◆ **RECORDS**:

####

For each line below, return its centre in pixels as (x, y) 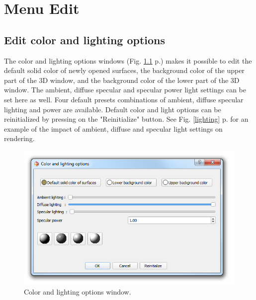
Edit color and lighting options (85, 39)
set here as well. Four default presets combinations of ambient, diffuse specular (124, 99)
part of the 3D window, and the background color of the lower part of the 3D (122, 80)
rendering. (19, 138)
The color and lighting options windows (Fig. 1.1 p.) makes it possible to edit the (128, 60)
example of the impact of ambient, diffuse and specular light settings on (113, 128)
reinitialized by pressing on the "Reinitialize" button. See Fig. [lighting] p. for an (126, 119)
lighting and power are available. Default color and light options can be (113, 109)

####

◆ **WORK REQUEST**:
The expected output is the run of lines from the one that includes "example of the" through the end of the listing above, exactly as they stand.

◆ **SOLVED PROBLEM**:
example of the impact of ambient, diffuse and specular light settings on (113, 128)
reinitialized by pressing on the "Reinitialize" button. See Fig. [lighting] p. for an (126, 119)
lighting and power are available. Default color and light options can be (113, 109)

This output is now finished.